Additionally, to help everyone gauge progress, there will be a Mid-Term Evaluation where teams can submit intermediate results. Participation is optional, but the top team at each NFE in the mid-term evaluation that also outperforms the TAs’ FID scores will receive bonus credit toward the final grade. All submitted results will be shared anonymously with the class so that teams can see how others are performing.
Final grading will be determined relative to the best FID score achieved for each NFE. Specifically, the score for each NFE is calculated as follows: $$ \text{Score} = \max!\left( \frac{\text{TA's FID} - \text{Your FID}} {\text{TA's FID} - \text{Lowest FID}} \times 4 + 5,\; 0 \right) $$
- When Your FID=Lowest FID, you get 9 points for that NFE.
- When Your FID=TA′s FID, you get 5 points for that NFE.
Bonus credits per NFE:
- Mid-term Evaluation Bonus: Every team that outperforms the TA’s FID at the mid-term evaluation receives +0.5 point (for that NFE).
- Winner Bonus: If your team achieves the lowest FID for an NFE, you receive +0.5 point (for that NFE).
In total, the image generation challenge is worth a maximum of 30 points.

Mid-Term Evaluation Submission (Optional)

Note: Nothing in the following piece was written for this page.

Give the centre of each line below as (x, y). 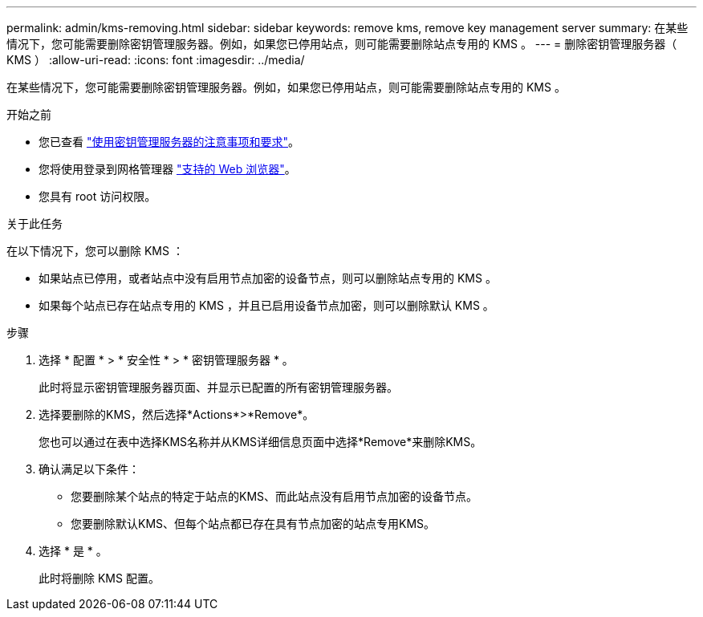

The purpose of the mid-term evaluation is to give all students a reference point for how other teams are progressing. Participation is optional, but the top team at each NFE in the mid-term evaluation that also outperforms the TAs’ FID scores will receive bonus credit toward the final grade.

What to submit
1. Self-contained source code
  - Your submission must include the complete codebase necessary to run end-to-end from the TAs' side.
  - TAs will run your code in their environment without additional modifications.
  - For consistent evaluation, the files sampling.py and measure_fid.py will be replaced with the official versions.
2. A model checkpoint and config json file
Grading Procedure
- TAs will run your submitted code in their Python environment.
- The FID scores measured by TAs will be published on the leaderboard.
- Submissions that fail to run in the TA environment will be marked as failed on the leaderboard.
- Among the submissions exceeding the TAs' result, the top-k will earn bonus credit.

Final Submission

What to submit:
1. Self-contained source code
2. A model checkpoint and config json file
3. 2-page write-up.
  - No template provided.
  - Maximum of two A4 pages, excluding references.
  - All of the following must be included:
    - Technical details: One-paragraph description of the technical details of your few-step generation implementation.
    - Training details: Training logs (e.g., training loss curves), and total training time.
    - Qualitative evidence: ~8 sample images from the early training phases.
    - Citations: All external code, and papers used must be properly cited.
  - Missing any of these items will result in a penalty.
  - If the write-up exceeds two pages, any content beyond the second page will be ignored, which may lead to missing required items.

Grading

There is no late day. Submit on time.
Late submission: Zero score.
Missing any required item in the final submission (samples, code/model, write-up): Zero score.
Missing items in the write-up: 10% penalty for each.